Preheat your grill to high and line a baking tray with foil. 

Thread the tempeh and veg onto the skewers and place them on the baking tray. Any veg or tempeh that won’t fit on the skewers can be placed on the baking tray around the skewers.

Slide the tray under the grill and cook for eight to 10 minutes, turning the skewers (and any veg and tempeh on the tray) over halfway through. The veg and tempeh should be lighted charred at the edges and tender.

Fluff the rice with a fork and divide it between two warm plates, along with the salad leaves. Top with the teriyaki tempeh skewers and serve with wedges of the remaining lime half for squeezing.

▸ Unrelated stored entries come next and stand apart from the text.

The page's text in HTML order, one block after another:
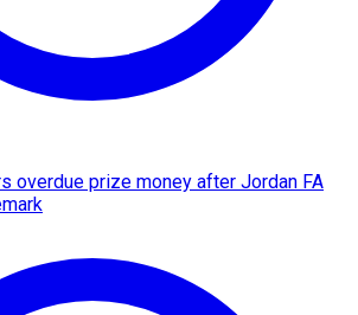
overdue prize money after Jordan FA
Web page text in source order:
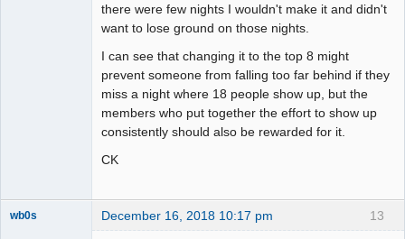
there were few nights I wouldn't make it and didn't
want to lose ground on those nights.
I can see that changing it to the top 8 might
prevent someone from falling too far behind if they
miss a night where 18 people show up, but the
members who put together the effort to show up
consistently should also be rewarded for it.
CK
13
wb0s December 16, 2018 10:17 pm
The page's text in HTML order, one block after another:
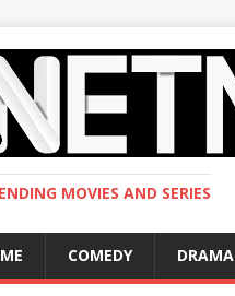
MOVIES AND SERIES
COMEDY DRAMA
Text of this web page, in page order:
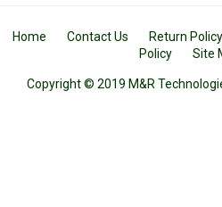
Home Contact Us Return Policy
Policy
Site
Copyright © 2019 M&R

Recipe and image courtesy of Abel & Cole. 

Tempeh and apple burger

Serves: 4

Tempeh recipe: Tempeh and apple burgers


1 block of tempeh (about 200g)

1 cup of rinsed and drained black beans

3/4 cup of oats

1 carrot roughly chopped

1/2 apple, finely grated

1 small red onion, chopped

2 tbsp of tamari sauce

A generous sprinkle of black pepper

Optional: 1-2 tbsp of hot sauce 

To serve:

Burger buns

Sliced avocado

Sliced tomato

Lettuce or rocket

Sauerkraut or pickle

Vegan mayo 


Preheat the oven to 200°C.

Cut the tempeh into pieces and place into a pan. Cover with boiling water and cook the tempeh on a medium heat for 10 minutes.

Drain the tempeh chunks and place them in the food processor with all the other ingredients for the patties. 

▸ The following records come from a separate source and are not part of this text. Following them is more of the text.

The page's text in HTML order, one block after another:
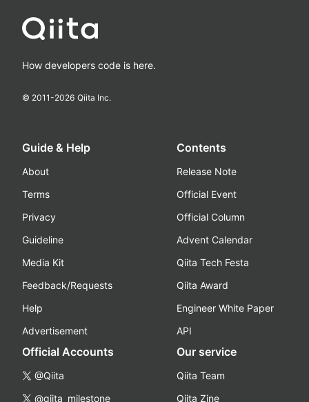
How developers code is here.
© 2011-2026 Qiita Inc.
Guide & Help
About
Terms
Privacy
Guideline
Media Kit
Feedback/Requests
Help
Advertisement
Contents
Release Note
Official Event
Official Column
Advent Calendar
Qiita Tech Festa
Qiita Award
Engineer White Paper
API
Official Accounts
@Qiita
@qiita_milestone
Our service
Qiita Team
Qiita Zine
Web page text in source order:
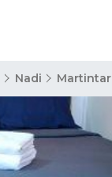
Nadi Martintar
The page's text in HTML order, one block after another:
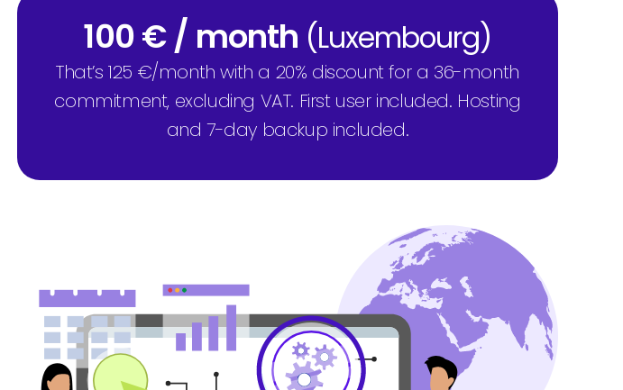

Blitz everything for few seconds until you have a chunky paste. Don’t over-process it as you don’t want to end up with a puree.

Shape the mixture into patties and place them on a baking tray covered with parchment paper. Bake them in the oven for 20 minutes. 

Remove them from the oven and let the patties cool down for few minutes before assembling the burger.

Spread a layer of mayo on the bottom half before adding your salad, the burger, tomato, avocado and sauerkraut or pickle.

You can store the patties in the fridge for a week and they are also suitable for freezing.

Recipe and image courtesy of Happy Skin Kitchen.